When it comes to robots, we usually see some aluminum extrusion, laser-cut parts, maybe some 3D printed parts, and possibly a few Erector sets confabulated into a robot arm. This entry for the Hackaday Prize is anything but. It’s a robot chassis, a 3D printer, and the structural frame for any sort of moving project that’s made out of a special composite material.
[Marc]’s project for the Hackaday Prize is all about articulated mechanisms. Instead of the usual structural components, he’s using Hylite, a special material that’s basically a polypropylene core clad in a sheet of aluminum on both sides. By carefully milling away the aluminum on both sides, [Marc] is creating a living hinge that can be used to build a 3D printer, robot, or really anything else.
This really isn’t a finished project; it’s more of a technology demonstrator. That said, [Marc] has a lot of examples where he can bend these Hylite aluminum plates over on themselves, can create boxes and space frames, and has the ability to create just about any shape he wants. It’s really a highly precise means of bending aluminum with a mill, and has the added benefit of looking really, really good.

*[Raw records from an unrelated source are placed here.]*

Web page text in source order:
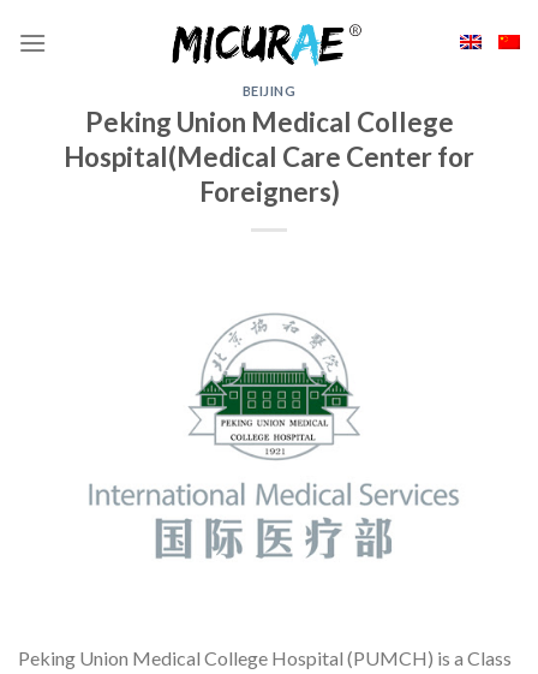
BEIJING
Peking Union Medical College
Hospital(Medical Care Center for
Foreigners)
Peking Union Medical College Hospital (PUMCH) is a Class

Already, [Marc] has a few interesting robots that are built around this construction technology. The first is a remote control focus for a telescope that simply connects an eyepiece to the scope. Actuation is provided pneumatically, and all reports say this example works well. The other example is a flat-pack phone stand. It’s a bit simpler than a focus mechanism, but it is a small and inexpensive way to show off the technology. Great work, and an excellent project in The Hackaday Prize.